#### Task requirements:
Every line of the entries below that carries the string "漆黒の特急" should be copied.

#### Entries supplied:
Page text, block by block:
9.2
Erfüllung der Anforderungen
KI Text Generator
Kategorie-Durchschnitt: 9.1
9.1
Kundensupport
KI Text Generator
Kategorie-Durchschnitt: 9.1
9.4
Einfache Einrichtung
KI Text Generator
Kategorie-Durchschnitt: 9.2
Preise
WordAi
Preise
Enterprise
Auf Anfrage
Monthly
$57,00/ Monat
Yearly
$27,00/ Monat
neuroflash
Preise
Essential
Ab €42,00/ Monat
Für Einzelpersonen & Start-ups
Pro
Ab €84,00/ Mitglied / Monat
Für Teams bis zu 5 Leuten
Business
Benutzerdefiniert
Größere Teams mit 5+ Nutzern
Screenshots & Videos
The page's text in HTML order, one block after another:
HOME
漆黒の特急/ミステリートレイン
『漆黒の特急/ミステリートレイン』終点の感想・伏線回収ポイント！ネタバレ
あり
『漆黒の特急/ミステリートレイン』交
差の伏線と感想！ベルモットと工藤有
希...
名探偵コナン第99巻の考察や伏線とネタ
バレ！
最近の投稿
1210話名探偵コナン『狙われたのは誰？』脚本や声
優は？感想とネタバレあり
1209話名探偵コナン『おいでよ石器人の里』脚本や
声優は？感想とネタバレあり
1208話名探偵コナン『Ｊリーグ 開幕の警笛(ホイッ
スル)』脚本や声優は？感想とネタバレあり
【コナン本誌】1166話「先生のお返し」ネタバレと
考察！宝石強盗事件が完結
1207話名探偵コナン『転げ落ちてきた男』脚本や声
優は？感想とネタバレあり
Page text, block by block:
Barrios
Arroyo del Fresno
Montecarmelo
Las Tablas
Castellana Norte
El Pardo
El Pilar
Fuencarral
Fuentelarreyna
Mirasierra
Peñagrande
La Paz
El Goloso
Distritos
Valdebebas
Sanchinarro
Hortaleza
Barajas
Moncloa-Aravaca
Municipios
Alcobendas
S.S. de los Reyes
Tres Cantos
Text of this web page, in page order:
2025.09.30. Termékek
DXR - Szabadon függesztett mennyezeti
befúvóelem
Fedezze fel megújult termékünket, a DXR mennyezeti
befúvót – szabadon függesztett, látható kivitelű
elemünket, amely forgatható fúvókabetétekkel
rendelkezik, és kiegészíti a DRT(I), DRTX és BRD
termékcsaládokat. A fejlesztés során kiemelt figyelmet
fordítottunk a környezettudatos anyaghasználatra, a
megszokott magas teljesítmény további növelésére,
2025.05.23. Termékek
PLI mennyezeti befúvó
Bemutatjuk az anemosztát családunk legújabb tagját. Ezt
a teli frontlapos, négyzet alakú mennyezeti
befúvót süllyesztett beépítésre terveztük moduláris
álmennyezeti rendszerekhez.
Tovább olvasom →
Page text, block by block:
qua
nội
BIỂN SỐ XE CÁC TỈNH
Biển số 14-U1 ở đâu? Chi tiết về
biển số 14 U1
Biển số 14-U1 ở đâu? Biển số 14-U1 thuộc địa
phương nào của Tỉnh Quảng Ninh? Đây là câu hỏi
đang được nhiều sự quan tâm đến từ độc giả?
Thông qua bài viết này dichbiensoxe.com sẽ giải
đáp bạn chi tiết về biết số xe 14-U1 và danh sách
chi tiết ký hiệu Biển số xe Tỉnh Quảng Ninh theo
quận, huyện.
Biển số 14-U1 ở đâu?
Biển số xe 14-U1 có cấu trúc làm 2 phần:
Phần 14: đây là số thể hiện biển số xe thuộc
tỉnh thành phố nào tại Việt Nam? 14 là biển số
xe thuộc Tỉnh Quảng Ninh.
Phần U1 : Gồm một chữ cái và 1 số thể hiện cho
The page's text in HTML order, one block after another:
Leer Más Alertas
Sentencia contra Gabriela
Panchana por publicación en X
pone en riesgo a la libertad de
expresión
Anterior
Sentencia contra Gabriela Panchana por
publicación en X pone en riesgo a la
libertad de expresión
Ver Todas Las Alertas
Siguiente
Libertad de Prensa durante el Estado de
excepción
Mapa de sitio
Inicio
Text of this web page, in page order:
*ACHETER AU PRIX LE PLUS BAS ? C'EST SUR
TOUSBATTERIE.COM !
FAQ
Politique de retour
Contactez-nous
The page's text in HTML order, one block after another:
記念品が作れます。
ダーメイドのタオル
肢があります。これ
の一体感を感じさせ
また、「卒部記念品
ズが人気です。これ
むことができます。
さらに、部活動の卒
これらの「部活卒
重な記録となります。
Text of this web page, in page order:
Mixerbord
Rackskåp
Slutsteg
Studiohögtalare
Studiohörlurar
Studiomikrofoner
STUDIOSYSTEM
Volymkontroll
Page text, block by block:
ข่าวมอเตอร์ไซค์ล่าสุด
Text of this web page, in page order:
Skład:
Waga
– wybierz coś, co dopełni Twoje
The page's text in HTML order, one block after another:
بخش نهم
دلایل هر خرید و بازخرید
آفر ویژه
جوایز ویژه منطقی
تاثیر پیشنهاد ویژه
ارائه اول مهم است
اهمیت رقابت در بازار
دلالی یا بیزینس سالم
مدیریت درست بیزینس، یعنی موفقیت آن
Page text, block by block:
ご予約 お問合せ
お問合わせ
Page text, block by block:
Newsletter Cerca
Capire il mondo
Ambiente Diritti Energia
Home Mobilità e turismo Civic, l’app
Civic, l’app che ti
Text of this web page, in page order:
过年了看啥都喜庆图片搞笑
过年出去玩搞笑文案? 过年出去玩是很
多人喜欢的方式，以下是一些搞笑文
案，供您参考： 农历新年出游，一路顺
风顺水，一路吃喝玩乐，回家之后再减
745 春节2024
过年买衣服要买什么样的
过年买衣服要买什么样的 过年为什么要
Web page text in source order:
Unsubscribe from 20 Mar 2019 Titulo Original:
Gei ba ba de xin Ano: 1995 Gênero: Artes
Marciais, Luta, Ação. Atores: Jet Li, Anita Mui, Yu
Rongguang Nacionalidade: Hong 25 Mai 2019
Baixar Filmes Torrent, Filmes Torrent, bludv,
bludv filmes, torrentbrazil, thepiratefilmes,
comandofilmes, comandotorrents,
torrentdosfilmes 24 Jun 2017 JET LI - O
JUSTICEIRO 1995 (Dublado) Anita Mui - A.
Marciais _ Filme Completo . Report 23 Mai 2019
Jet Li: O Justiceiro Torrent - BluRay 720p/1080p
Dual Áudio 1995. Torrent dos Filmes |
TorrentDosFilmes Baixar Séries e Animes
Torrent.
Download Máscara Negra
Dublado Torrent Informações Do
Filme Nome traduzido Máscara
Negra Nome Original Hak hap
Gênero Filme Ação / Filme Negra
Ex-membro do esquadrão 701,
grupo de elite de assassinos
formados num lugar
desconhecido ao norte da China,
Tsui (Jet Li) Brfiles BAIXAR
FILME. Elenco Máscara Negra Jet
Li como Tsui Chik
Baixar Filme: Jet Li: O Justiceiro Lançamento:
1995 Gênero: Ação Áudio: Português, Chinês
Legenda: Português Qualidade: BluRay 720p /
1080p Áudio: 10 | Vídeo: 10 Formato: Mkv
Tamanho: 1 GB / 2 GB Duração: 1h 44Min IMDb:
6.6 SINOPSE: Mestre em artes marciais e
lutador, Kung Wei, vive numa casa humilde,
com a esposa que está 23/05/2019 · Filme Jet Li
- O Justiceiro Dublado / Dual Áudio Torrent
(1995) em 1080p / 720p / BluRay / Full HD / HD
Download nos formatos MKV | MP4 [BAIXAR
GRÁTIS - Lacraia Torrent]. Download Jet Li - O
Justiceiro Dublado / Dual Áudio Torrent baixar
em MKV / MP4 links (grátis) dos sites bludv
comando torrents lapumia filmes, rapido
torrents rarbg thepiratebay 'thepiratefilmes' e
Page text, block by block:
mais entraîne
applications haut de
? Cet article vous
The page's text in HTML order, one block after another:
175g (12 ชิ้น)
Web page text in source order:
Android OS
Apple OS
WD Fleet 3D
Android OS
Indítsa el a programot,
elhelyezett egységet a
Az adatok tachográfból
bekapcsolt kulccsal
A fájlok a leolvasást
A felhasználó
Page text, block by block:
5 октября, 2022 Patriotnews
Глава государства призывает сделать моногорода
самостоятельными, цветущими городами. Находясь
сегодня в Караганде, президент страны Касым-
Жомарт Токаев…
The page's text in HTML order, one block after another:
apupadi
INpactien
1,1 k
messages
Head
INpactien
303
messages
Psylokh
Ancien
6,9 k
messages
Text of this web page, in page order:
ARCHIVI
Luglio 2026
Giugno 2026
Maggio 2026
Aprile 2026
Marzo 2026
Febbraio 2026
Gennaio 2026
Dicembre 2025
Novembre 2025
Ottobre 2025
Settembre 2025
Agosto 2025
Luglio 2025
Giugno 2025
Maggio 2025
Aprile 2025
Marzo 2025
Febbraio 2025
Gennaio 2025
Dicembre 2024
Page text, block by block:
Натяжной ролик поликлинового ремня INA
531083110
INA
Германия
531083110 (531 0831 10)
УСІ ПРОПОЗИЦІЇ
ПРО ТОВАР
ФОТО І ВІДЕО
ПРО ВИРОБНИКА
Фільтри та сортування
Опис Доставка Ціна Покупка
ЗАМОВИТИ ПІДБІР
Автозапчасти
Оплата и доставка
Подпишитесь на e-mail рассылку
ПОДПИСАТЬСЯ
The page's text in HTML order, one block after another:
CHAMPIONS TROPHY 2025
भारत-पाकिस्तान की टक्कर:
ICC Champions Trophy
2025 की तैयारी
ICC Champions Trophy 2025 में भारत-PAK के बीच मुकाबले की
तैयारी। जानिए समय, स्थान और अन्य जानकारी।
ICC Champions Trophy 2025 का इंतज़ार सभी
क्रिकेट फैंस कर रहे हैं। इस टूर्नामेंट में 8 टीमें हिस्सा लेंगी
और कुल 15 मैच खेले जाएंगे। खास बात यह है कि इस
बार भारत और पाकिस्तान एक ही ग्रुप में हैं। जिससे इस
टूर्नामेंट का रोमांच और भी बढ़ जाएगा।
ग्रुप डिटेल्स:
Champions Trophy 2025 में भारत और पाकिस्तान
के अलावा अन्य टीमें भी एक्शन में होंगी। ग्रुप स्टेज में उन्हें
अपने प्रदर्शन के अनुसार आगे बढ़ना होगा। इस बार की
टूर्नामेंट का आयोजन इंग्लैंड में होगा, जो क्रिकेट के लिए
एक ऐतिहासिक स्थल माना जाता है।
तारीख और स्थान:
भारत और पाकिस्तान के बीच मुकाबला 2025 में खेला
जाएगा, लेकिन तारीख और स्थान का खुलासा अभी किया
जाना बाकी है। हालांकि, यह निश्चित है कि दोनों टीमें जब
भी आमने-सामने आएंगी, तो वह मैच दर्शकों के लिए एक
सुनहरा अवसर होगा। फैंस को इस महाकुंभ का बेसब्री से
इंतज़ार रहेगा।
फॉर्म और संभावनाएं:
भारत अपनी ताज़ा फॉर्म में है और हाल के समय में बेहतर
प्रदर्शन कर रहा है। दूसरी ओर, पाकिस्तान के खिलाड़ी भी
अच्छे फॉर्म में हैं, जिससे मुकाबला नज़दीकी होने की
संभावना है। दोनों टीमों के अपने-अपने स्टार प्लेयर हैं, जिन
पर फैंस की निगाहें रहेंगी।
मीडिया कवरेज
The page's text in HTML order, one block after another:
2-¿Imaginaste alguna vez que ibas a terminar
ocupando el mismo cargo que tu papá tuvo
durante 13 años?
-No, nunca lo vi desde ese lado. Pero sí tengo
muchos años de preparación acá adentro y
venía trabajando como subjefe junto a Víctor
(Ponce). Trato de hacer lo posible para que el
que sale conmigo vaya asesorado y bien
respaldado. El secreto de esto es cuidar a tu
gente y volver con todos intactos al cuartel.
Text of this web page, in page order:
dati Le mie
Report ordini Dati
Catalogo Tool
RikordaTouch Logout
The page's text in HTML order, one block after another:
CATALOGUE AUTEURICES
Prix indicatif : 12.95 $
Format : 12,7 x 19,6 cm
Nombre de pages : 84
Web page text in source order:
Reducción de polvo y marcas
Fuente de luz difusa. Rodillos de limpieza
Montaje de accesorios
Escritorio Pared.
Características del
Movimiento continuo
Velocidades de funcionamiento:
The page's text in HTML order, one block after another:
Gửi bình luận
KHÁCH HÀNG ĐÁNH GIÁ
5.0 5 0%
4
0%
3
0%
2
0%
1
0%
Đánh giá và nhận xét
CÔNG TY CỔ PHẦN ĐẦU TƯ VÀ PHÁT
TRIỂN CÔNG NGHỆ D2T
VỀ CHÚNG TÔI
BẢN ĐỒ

#### Solution for this exercise:
漆黒の特急/ミステリートレイン
『漆黒の特急/ミステリートレイン』終点の感想・伏線回収ポイント！ネタバレ
『漆黒の特急/ミステリートレイン』交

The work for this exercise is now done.